I know Vernon's Range is closed down, (A range that has been good for 20 to 30 years) because the lease land on the other side of the Hill (A very very big hill / mini mountain) was being used and/or somebody raised a stink that if a cadet might fire a round over the hill it would go out of DND Property and there would be problems (Now you and me both know that will only happen If Cdt. Bloggins starts shooting at birds!) 

(I dont know how accurate this information regarding why Vernon closed its range)

Now im happy I got to fire the C7, but im still mad that other youth didnt get that same opportunity.

Edit: Ok im not really mad...Just Disapointed


----------



## Fry (27 Aug 2005)

Ah, memories of the good ol 303's with the 22 insert... Heavy buggers!


----------



## Burrows (27 Aug 2005)

ryanmann356 said:
			
		

> If anyone is wondering why cadets didnt get to use the C7s this year during their summer training the reason is that some general in Ottowa put an OHP of what a range should look like over pictures of the ranges and they didnt math up so they ordered the closing of the ranges leaving us feeling shafted.   I was wondering what you people thought of this


  Well lets see.  I would hardly call closing a range because it didn't match an overhead idiotic. Now...if some ranges were looked at using a chart and they lacked safety features then yes they should be closed.

I'm sure if the cadets didn't get to shoot they would feel sad...But would you rather feel sad, or be dead.





			
				GGHG_Cadet said:
			
		

> I know in Blackdown the CLI companies got to use the C7 for familiarization training.


 Aha! Some cadets did fire C7's.

As far as this topic has seen only the range at Vernon was closed because the people on the other side of the mountain could be hurt.  This would have something to do with regulations.  If something were to happen the forces would be blamed.

So yeah yeah you didn't get to fire the C7.  Life goes on. Ruck up and soldier on.

By the way.  I'm sure the general in *Ottawa* wouldn't appreciate you badmouthing a descision they made for other peoples safety.


----------



## ouyin2000 (27 Aug 2005)

ok allow me to clear up some information about the Vernon Army Cadet Summer Training Center Range.

This is direct information from the IC of the C7 Cadre, who was re-assigned to the Standards Dept, which is where i worked.

DND has a new technique for scanning a range to make sure there will be no ricochets, causing injury. They applied this to the Vernon range, and found one tiny little corner where there was a ricochet danger. If you know what the range looks like, from the firing line, it is the far left hand corner behind the Butts, that was deemed unsafe.

They closed down the range, pending another scan after the summer, to all uses, including the C7s and .22s.

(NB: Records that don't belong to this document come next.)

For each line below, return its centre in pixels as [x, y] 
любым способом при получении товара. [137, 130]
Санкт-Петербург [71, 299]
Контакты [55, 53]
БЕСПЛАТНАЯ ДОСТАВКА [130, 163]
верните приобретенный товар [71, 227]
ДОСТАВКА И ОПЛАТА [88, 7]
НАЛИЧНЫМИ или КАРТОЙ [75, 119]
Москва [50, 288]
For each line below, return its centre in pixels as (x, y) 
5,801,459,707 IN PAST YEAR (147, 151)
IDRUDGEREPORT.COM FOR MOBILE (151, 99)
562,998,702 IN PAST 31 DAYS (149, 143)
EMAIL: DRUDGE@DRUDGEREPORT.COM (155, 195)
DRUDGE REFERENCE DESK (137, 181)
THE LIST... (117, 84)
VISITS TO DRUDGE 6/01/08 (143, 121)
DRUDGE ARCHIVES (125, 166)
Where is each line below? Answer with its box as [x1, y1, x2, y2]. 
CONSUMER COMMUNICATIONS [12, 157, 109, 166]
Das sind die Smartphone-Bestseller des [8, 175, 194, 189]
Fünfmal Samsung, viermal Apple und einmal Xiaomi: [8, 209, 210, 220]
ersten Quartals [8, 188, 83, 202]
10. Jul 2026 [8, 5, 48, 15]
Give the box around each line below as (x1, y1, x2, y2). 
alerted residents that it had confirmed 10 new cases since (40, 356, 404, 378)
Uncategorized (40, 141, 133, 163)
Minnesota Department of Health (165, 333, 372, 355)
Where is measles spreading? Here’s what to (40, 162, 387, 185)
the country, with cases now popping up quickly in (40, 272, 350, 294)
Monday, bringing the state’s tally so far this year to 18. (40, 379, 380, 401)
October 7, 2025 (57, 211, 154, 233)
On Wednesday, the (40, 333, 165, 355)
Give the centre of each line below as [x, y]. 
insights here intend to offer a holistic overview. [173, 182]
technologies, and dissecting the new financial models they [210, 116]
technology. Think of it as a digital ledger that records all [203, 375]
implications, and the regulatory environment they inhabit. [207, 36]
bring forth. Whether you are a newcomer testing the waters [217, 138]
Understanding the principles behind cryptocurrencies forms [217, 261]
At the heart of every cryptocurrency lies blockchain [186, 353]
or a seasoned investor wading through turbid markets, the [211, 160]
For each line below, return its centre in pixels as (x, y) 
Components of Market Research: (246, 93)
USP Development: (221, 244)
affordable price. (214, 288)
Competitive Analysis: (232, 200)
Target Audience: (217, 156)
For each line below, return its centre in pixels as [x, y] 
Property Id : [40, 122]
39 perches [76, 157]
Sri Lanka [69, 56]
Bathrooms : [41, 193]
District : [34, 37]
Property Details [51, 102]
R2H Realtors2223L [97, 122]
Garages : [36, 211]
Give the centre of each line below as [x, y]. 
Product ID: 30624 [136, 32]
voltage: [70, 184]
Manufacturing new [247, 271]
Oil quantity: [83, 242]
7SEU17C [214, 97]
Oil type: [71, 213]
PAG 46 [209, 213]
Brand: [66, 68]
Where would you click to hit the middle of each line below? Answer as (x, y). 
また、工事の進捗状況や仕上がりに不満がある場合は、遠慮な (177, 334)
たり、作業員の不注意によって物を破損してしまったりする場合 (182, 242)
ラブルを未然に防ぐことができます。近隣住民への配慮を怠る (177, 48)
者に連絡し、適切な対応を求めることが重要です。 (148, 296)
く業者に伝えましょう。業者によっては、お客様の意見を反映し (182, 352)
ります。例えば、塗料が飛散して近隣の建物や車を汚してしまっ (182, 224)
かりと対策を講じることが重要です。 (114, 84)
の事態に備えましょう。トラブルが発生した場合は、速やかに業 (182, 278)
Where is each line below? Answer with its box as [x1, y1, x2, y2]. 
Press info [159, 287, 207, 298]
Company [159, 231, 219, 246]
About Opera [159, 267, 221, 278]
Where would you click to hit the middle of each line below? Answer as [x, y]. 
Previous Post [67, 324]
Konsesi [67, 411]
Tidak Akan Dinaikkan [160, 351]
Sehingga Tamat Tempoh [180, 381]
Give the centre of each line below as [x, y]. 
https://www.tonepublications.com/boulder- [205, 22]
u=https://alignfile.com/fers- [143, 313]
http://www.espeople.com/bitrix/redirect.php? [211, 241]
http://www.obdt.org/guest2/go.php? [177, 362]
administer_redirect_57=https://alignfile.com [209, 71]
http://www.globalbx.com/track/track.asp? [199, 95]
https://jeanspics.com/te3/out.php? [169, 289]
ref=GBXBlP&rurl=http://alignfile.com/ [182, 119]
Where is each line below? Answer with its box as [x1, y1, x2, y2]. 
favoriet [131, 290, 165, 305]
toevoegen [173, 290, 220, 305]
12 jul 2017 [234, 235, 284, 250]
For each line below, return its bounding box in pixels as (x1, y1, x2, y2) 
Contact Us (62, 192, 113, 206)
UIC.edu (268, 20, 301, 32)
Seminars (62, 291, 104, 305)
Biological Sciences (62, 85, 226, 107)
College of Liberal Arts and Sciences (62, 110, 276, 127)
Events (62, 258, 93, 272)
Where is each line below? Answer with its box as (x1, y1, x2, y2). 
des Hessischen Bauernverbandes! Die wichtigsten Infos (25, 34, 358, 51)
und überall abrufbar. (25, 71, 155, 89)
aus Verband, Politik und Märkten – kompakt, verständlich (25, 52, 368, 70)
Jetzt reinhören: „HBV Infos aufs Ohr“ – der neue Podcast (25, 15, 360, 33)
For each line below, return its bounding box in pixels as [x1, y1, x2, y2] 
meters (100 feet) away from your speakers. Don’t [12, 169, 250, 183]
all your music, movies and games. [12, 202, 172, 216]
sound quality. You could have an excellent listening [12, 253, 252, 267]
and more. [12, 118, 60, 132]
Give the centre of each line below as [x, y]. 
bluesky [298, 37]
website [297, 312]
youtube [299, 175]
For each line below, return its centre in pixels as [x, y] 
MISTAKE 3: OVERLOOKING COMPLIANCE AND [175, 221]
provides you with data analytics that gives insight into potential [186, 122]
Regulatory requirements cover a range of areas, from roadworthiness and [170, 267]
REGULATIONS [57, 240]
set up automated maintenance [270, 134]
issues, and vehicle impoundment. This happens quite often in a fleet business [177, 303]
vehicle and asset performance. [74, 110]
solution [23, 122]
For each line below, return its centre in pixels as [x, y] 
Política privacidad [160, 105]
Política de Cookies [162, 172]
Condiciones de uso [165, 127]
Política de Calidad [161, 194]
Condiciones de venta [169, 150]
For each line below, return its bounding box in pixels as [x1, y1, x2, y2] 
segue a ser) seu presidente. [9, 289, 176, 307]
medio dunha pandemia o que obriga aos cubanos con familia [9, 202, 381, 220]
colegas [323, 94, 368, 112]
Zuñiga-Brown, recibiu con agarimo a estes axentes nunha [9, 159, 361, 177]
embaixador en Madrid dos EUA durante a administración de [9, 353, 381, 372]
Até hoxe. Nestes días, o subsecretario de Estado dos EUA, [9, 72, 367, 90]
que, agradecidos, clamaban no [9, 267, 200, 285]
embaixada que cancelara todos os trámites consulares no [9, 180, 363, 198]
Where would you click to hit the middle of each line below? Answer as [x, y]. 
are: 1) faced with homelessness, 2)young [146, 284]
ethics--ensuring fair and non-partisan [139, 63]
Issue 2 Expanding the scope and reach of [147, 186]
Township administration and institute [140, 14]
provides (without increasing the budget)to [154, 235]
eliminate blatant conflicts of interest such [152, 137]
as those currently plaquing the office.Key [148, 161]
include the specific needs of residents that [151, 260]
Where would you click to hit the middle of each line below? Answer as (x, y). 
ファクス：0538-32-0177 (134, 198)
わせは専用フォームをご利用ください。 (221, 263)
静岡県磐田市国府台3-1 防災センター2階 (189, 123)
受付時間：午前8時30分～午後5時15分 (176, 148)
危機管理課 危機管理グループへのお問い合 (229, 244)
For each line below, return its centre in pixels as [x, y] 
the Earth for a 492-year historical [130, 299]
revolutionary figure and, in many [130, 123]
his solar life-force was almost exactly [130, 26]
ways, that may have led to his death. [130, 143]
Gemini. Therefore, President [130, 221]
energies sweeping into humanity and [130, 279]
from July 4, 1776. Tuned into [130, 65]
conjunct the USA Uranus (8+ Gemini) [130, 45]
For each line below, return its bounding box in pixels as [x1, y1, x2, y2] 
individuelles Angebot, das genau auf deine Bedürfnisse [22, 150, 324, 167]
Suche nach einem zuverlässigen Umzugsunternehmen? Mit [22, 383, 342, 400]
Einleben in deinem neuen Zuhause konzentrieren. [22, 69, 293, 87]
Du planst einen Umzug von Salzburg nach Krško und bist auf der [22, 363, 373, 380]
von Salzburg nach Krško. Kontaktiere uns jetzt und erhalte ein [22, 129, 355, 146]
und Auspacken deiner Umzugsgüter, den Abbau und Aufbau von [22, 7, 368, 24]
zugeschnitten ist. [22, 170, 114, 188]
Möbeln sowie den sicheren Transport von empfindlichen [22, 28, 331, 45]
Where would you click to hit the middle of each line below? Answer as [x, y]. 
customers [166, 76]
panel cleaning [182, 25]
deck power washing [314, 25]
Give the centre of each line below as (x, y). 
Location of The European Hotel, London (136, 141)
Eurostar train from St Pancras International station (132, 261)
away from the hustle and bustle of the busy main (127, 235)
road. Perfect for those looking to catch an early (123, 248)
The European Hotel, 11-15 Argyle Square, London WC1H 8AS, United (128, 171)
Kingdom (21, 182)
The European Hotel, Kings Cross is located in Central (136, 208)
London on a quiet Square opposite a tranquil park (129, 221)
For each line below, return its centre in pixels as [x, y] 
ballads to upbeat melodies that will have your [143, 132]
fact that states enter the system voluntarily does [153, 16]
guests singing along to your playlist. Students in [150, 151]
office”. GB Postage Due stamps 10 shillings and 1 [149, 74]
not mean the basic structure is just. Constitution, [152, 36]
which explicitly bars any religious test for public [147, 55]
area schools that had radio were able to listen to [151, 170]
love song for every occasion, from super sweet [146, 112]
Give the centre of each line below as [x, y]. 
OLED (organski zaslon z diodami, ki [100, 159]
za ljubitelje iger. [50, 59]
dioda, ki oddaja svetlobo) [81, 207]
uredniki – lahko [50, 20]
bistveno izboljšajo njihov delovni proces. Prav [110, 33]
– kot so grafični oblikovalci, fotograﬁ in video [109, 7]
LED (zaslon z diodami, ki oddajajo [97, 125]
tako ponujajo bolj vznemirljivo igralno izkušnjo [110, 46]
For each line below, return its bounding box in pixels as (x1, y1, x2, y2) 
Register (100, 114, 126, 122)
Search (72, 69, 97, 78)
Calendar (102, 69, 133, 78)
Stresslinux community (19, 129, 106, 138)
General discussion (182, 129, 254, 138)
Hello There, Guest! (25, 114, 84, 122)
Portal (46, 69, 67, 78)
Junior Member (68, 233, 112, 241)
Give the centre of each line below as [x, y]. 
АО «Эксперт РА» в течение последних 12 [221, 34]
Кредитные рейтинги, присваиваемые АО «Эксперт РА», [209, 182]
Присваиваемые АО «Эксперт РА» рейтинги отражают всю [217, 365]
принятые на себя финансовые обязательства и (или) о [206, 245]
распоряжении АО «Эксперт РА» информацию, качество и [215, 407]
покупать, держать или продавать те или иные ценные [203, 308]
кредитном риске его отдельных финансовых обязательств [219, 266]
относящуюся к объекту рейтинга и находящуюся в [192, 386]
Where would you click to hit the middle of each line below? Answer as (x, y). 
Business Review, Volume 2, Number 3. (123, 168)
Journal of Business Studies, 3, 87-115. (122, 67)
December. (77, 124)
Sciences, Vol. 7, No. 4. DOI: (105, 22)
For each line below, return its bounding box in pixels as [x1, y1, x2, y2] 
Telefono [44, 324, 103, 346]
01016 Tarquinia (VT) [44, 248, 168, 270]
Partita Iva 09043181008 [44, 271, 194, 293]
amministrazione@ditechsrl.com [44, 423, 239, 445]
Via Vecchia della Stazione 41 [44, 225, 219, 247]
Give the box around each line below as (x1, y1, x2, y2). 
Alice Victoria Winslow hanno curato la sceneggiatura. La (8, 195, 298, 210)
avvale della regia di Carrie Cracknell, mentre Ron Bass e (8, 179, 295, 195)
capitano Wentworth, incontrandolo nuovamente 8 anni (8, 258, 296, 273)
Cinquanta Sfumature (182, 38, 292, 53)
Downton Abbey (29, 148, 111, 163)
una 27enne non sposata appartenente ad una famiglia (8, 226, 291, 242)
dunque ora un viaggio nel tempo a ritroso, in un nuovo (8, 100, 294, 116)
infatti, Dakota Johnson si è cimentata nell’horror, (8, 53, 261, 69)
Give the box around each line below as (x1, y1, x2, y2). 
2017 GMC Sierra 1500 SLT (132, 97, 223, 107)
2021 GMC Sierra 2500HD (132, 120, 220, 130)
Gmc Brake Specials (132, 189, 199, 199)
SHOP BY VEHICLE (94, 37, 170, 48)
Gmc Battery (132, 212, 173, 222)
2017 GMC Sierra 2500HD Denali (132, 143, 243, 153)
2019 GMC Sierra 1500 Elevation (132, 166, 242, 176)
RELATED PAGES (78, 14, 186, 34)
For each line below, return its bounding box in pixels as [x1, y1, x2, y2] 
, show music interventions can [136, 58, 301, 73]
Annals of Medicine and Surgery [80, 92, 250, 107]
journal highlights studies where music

The CLI courses were going to conduct the C7 familiarisation training anyways, but that was changed since DND would basically be paying the C7 Cadre to do nothing. Just to teach the cadets, but never actually put any of the training to use.

They managed to find a range out in Salmon Arm for the CL Courses, and CLI Rifle Coach to conduct their .22 shoots.


----------



## Fishbone Jones (27 Aug 2005)

ryanmann356 said:
			
		

> If anyone is wondering why cadets didnt get to use the C7s this year during their summer training the reason is that *some general in Ottowa put an OHP of what a range should look like over pictures of the ranges and they didnt math up so they ordered the closing of the ranges * leaving us feeling shafted.   I was wondering what you people thought of this



It called "templateing the range".
It should be part of the RSO's duties, but has, normally, already been done by Range Control.
It's done with a clear plastic overlay, placed over a map of the area, that accounts for ricochete, max range of the particular ammo, etc.
If something falls outside the template, it's not safe and is a "No Go".

And remember boys and girls "Safety is a Command responsibility". Except in "extreme" cases, safety should not be comprimised for training.
A General MAY have had the final word, but I doubt if he templated the range.


----------



## HollywoodHitman (27 Aug 2005)

Amen Recceguy.

I'm going to suggest that the RSO was likely a Sr. NCO in the CF, who re-did the existing template of the range.....Ie. his job. The day a cadet starts questioning someone who is likely Small Arms Qualified in determining whether or not a range is safe, is the day I hang up my soldier suit.

Safety is everyone's responsibility and again, final word is a command function. 

Cadets want to shoot the C7, they can wait until they're 16 and with their parents consent, sign up to their local Army Reserve Unit.

My $.02


----------



## Sf2 (28 Aug 2005)

no reason why a cadet should be firing a C7 in the first place.  wait for the reserves for that kinda stuff......


----------



## Fry (28 Aug 2005)

I couldn't agree more. At our very "up to date" 567 Random Air Cadet Squadron, we were lucky if we got to use the air rifles. And personally, from experience, I don't think cadets should be allowed to use anything more powerful. I've seen some very... immature people to say the least, who almost shit thier pants when they have to use a gun of any sort.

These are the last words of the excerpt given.